And the Evening and the Morning were the Fourth Day. And LBJ said, "Let there be Bureaus and Departments Without Number, and let They be Fruitful and Multiply so that every creature that flyeth, creepeth or voteth shall be blessed with patronage in his own precinct." And LBJ saw that it was finger-lickin' good. 
And the Evening and the Morning were the Fifth Day. And LBJ said, "Let there be nuclear non-proliferation, and let the Capitalist lay down with the Commissar, so that they may exchange corn and culture." And LBJ pulled out his Poll and saw that it was Good, even unto the Tenth Cubit. 
And the Evening and the Morning were the Sixth Day. And LBJ saw the Society that was made, and Lo, it was Great! 
And on the Seventh Day, He gave a Barbecue. Still, LBJ rested not from his labours, but said, "Shucks, Let there be an Eighth Day." 
And on the Eighth Day, He Escalated.

Track 2 – The Defoliation of Eden

Now LBJ said, "Let us make a Voter in our image, that he may glorify us, and elect us forever." And He had it made. Then LBJ said, "It is not meet that Man should vote alone." So He caused a deep sleep to fall upon the Man, while His eyes grew heavy with The Late Show, and He took one of the ribs from His TV dinner, and with it he fashioned a woman, and He called their names Adam and Eve, and they were both Registered Democrats, and they were not ashamed. 
And He gave unto them a tract and a house, which he called, "Eden Estates". And LBJ said unto Adam and Eve, "Of every fruit of the Great Society ye may eat. But of the fruit of Dissent, ye shall not eat, for on that day ye shall surely Doubt. Wherefore ye shall not tune the tube onto the forbidden channel of Fulbright, nor seek to understand the accursed [Code of Morse." 
Wherefore did they gather then before the tube, for truly that was the Light of the World. And Adam rested, beside his six-pack, and beheld the eternal cow herds beset by the feathered tribes of Jeronimo. But unto Eve, this was an abomination, and a drag. Now did Adam drift off to the Land of Nod. And there entered into Eden Estates an Intellectual, who was more subtle than any Serpent. And he said unto the Woman, "Thou mayest indeed tune unto the forbidden channel, and see it like it is, baby." And lo, she beheld a Flash of Light, and great speckled birds of flight from the sky, hurling bolts of flame upon the hamlets of the bearded prophet Ho. And there was a great battle. And its name was Tet. And it was offensive.
Now when Eve beheld this, she was sore afraid and cried out, so that Adam awakened. And he said, "What manner of channel beholdest thou? This scene is forbidden! And for this disobedience, LBJ shall surely smite thee." But in her Pride, Eve answered, "Stupid, thy brain hath been washed. Remove the veil from thine eyes." Wherefore did Adam look, and the scene changed to Chambers of the Senators. And it was Fulbright who did speak like unto a Dove: "This War profiteth ye not, nor doth it succour our sons. Therefore Escalate not, lest ye be Escalated." 
Whereupon did the Heavens thunder, and there was a flash of lightning and a mighty blast of the Texas Longhorn, and lo, the Omnipotent One appeared, surrounded by his Host of cherubim, and foremost among these was the Angel Rusk, who said, "Ye shall honour your commitments before the SEATO of the Mighty, all the rest of your days." 
And unto Adam and Eve spake LBJ, "Who first seduced ye unto this foul revolt?" Whereupon did Eve cry out, "The Intellectual. It was he who turned me on." Then did LBJ say unto the Intellectual, "Because thou hast done this thing, thou art accursed, and thy head shall be of egg." And unto Adam and Eve he said, "Because ye have been disobedient, and harkened over the Dissenter, a surtax shall be laid upon ye: Inflation shall be visited upon your heads, and your stocks and bonds shall be brought low."
Therefore did LBJ banish them east of Eden Estates, and they wandered in desolation until they came to a place called Credibility Gap.
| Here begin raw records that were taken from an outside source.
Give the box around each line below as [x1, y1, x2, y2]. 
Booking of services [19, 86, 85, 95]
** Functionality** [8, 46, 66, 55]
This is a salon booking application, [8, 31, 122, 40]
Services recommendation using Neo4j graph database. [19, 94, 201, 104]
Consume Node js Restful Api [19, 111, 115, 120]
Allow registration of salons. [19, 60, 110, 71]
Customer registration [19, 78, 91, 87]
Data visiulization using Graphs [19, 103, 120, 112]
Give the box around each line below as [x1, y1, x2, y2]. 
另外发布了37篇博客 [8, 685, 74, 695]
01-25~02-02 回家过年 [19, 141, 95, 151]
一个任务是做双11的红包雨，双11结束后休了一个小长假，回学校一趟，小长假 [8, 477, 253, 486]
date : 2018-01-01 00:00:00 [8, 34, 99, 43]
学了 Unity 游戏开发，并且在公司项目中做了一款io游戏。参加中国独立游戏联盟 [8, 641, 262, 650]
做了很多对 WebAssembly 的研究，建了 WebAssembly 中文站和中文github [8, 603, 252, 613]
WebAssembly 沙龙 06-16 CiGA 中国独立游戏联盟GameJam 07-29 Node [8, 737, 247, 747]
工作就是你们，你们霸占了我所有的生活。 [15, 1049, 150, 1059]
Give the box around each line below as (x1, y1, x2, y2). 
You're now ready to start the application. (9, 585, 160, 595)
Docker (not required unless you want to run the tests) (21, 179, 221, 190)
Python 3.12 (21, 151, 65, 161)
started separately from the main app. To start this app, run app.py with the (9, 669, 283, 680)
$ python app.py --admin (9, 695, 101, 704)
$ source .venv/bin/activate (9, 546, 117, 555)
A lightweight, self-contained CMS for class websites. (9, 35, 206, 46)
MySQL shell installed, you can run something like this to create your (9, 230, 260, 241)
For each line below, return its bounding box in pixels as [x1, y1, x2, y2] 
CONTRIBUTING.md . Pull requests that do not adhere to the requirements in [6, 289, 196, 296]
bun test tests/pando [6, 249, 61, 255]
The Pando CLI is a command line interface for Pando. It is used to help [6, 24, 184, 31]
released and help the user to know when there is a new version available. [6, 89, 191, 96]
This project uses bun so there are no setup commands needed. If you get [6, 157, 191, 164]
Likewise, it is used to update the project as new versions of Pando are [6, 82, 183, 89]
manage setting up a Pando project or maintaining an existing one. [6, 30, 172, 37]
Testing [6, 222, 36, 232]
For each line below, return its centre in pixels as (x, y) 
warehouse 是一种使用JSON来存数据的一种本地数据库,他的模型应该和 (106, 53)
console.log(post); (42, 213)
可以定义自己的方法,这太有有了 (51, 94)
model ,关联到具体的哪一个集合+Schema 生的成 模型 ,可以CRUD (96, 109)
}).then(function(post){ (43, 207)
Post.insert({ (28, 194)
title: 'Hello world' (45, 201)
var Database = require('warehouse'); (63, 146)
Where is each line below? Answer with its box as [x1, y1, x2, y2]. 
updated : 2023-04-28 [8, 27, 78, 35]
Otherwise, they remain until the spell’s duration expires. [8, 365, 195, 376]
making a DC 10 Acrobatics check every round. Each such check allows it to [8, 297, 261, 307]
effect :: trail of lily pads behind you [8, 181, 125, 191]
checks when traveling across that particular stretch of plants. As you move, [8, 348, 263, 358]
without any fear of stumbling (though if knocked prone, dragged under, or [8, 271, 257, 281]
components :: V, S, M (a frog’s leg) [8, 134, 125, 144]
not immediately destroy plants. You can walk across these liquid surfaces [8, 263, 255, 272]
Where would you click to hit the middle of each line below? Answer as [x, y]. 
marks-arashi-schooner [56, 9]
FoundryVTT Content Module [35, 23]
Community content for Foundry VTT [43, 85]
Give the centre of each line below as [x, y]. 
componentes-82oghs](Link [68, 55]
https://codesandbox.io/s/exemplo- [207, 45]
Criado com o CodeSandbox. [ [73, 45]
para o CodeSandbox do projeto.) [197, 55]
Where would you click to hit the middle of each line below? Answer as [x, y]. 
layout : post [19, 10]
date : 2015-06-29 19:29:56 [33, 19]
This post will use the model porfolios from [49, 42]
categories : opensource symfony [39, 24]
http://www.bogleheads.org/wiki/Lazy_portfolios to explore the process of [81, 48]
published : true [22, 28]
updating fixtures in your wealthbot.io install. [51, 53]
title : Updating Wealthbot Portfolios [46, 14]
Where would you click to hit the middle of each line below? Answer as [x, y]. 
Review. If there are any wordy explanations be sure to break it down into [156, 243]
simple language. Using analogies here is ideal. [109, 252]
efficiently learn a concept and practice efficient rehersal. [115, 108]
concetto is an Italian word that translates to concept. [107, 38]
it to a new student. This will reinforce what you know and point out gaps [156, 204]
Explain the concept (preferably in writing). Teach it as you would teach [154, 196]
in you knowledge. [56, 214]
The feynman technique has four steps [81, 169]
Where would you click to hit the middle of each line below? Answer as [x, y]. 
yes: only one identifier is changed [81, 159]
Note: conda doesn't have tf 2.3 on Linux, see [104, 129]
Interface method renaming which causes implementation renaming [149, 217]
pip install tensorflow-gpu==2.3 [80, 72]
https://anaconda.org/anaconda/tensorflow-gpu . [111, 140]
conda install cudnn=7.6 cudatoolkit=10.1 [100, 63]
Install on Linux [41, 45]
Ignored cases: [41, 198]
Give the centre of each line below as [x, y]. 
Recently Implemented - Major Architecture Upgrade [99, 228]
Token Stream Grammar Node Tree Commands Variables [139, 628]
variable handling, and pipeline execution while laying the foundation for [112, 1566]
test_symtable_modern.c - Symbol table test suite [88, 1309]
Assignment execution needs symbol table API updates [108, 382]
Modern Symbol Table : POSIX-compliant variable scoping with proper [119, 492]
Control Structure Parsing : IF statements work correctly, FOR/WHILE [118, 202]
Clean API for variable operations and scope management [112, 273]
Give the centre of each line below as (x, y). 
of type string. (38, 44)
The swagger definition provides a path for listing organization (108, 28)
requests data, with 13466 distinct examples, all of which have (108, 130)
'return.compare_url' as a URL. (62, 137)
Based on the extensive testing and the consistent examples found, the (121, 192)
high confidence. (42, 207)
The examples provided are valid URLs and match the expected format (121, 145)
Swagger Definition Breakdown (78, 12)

Track 3 – Burn, Pharaoh, Burn

Now the sons of Adam were fruitful, and there was affluence in the land. But among the children of the Great Society, there were those whose skins were black. And lo, their portion was niggardly, and of the fatted calf they were left sucking hind teat. And they were the pickers of cotton and shiners of shoes. For in the words of the White Psalmist, "They had plenty of nothing, and nothing is plenty for them." And it was decreed that they should sit apart from the seats of the Mighty, yea, even unto the Restrooms. 
Now it came to pass that a prophet rose up amongst them. And they called him "King". And he went unto Pharaoh and said, "Let my people go to the front of the bus", wherefore King assembled a great host, and he assembled them unto the Lunch Counters of the land, and he asked for bread and they gave him a stone in the head. And he was set upon by fierce dogs, which are the man's best friend. 
Now the Avenging Angel Carmichael cried out, "Give me some men who are black-hearted men! For ours is the Kingdom and the Glory, and the Black Power." And the young men girded up their loins and there were Burnt Offerings in the streets, and the summer waxed, long and hot. And it was the Molotov cocktail Hour. And there was a gnashing of teeth, and a smashing of windows. And the people descended upon the merchants, and lo, there was Instant Credit. And the man was Wrath, and he smote them with the back of his lash.
Then the King spake: "Render unto Sears the things that are Sears', for what profiteth a man to gain a colour television set, and lose his soul, brother?"
And the King journeyed to the city of Memphis, where he spake unto the collectors of offal, and he said, "Ye Shall Overcome." But an assassin rose up against him, and he slew the King. And there were wailings and lamentations in the land. 
Then a man rose from the South of Eden, and he was called Josh Wallace. And he was stood at the Great Gate of the Temple at Bam, and shouted, "If you're black, get ye back!" And he said, "Of the Lord am I now come to rid the Earth of these pigs, perverts and punks which are a pestilence upon the land." 
And he went into the fields and into the towns and into the suburbs, and gathered together all those who despised miscegenation, integration and education. "Let us go against these rebellious sons and proud judges of this Earth, and teach 'em that he that lieth down before our chariots shall not rise again!" And he summoned unto him a mighty warrior, Curtains LeMay, and Wallace said unto him, "Wilt thou make a covenant that together, we shall go into Jericho, and smite the sinners therein?" And LeMay said "Yea verily, let us scourge them with fire! And SAC their cities, that all the evil work they have ever done under the sun shall be vaporised into a cloud, like unto a mushroom." And Josh stayed his hand, and sayeth, "It is not meet that ye speak thus before the election, for a little bird shall hear thy words, and carry them unto the Media. And the people will fear us."
They gathered together a mighty host, and the people saw them and cried out, "Look, a white tornado hath come to cleanse the land!" Then Wallace gathered his police together and blew a mighty blast on his bullhorn, and cried, "Elect me, and there will be a great Dixie fry!"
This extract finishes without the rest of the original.